Assignment: Give back the line that contains "( use-package emacs (7, 1230, 65, 1237)" and every following line, exactly as they appear, through the end of the data.

Records for the exercise:
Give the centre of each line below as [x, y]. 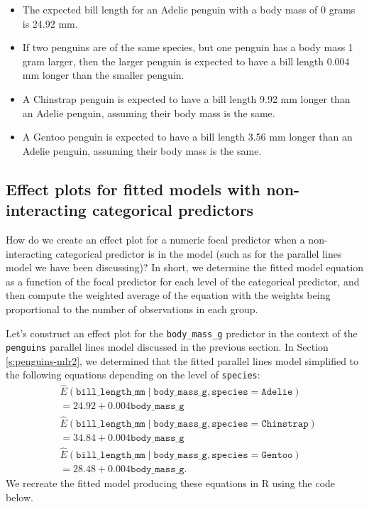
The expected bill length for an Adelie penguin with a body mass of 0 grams [189, 9]
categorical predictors [173, 210]
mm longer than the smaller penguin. [103, 75]
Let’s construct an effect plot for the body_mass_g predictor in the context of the [182, 333]
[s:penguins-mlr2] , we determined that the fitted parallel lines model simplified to [182, 360]
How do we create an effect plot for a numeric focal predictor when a [155, 239]
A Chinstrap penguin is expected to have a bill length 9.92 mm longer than [186, 98]
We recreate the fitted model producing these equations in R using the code [171, 483]
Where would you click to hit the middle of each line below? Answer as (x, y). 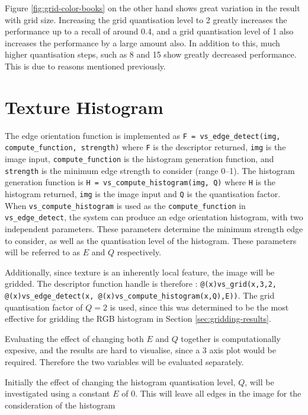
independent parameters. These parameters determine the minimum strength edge (154, 228)
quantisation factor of (44, 307)
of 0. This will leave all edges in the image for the (211, 393)
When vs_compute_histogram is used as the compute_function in (125, 205)
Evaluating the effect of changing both (74, 338)
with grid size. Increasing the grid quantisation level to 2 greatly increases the (146, 19)
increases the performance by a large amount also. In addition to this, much (142, 42)
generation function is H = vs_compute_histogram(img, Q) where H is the (140, 182)
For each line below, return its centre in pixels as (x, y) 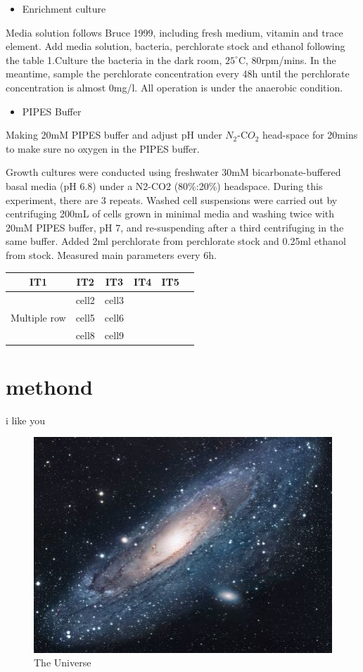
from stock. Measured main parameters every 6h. (111, 254)
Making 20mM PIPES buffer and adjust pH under (114, 135)
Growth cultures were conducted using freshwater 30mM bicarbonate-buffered (173, 172)
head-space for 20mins (310, 135)
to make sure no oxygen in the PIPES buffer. (103, 148)
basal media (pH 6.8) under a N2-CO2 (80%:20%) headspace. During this (164, 185)
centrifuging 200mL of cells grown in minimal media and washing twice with (170, 214)
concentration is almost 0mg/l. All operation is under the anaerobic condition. (174, 87)
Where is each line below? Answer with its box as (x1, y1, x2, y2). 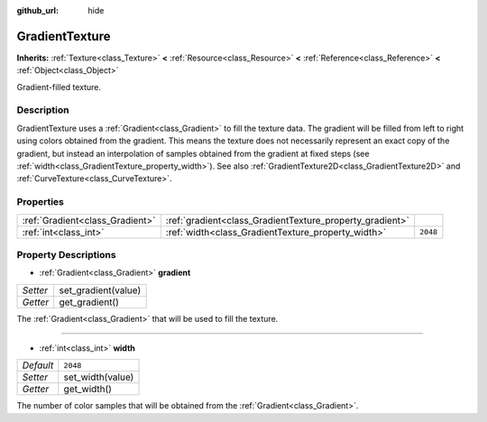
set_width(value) (63, 371, 134, 383)
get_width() (63, 383, 113, 396)
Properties (16, 196, 65, 208)
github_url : (16, 5, 59, 15)
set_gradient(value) (59, 284, 142, 297)
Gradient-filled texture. (16, 81, 102, 92)
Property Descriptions (16, 248, 116, 261)
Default (22, 359, 54, 372)
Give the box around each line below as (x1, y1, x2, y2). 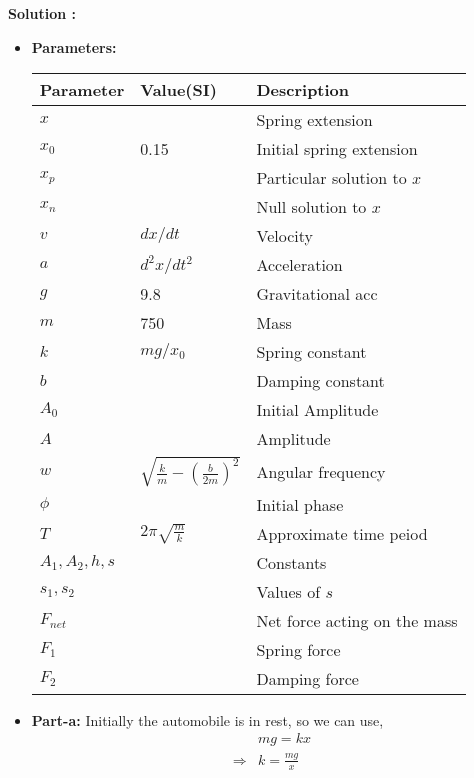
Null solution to (256, 195, 367, 219)
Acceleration (256, 253, 343, 277)
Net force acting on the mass (256, 608, 458, 632)
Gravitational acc (256, 282, 378, 306)
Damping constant (256, 369, 385, 393)
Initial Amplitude (256, 398, 379, 422)
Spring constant (256, 340, 367, 364)
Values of (256, 579, 321, 603)
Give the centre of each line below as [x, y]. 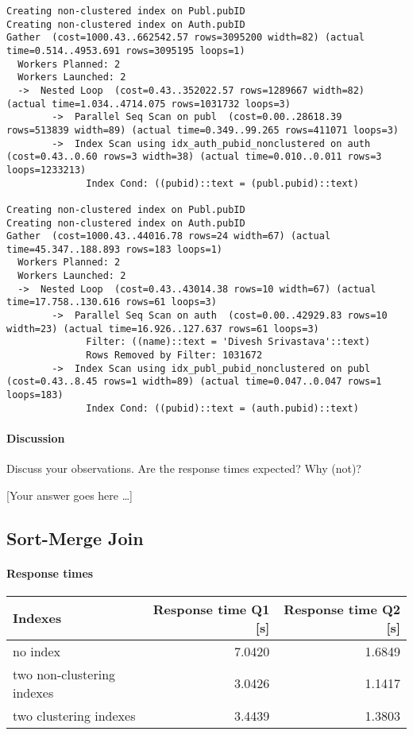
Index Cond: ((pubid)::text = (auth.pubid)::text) [222, 408]
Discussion [36, 437]
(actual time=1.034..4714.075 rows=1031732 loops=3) [149, 104]
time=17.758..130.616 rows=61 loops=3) [112, 302]
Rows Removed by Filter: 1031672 [174, 356]
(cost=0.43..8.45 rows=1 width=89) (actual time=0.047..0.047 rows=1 [194, 382]
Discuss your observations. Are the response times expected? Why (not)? [184, 468]
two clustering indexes [74, 715]
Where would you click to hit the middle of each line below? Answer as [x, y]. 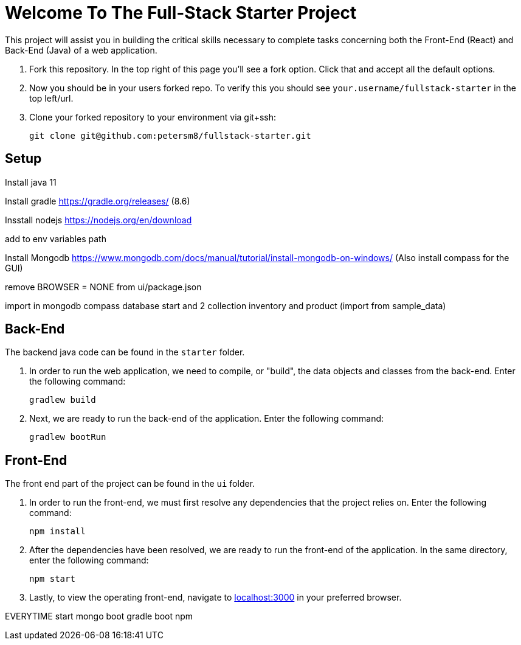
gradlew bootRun [68, 437]
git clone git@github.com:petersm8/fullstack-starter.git [170, 135]
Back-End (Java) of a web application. [81, 50]
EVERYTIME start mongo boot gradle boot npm [99, 616]
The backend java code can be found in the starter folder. [125, 352]
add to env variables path [56, 239]
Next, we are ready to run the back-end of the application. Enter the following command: [207, 419]
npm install [57, 532]
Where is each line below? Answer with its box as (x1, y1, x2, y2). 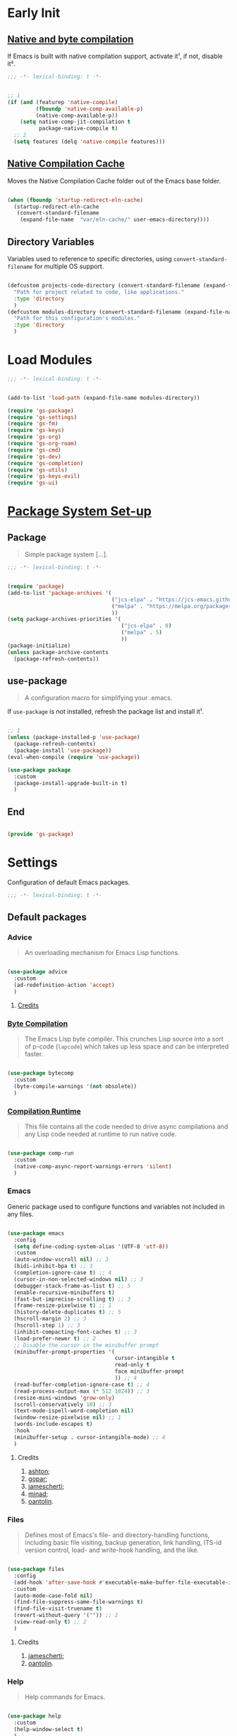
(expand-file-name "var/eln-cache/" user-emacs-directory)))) (20, 216, 210, 224)
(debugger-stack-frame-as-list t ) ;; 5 (13, 1282, 131, 1289)
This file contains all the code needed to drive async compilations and (24, 1122, 229, 1131)
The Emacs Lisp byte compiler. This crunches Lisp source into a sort (24, 1035, 224, 1044)
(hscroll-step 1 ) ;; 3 (13, 1322, 80, 1329)
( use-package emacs (7, 1230, 65, 1237)
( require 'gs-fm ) (7, 420, 59, 428)
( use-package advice (7, 969, 68, 976)

Result for this task:
( use-package emacs (7, 1230, 65, 1237)
( require 'gs-fm ) (7, 420, 59, 428)
( use-package advice (7, 969, 68, 976)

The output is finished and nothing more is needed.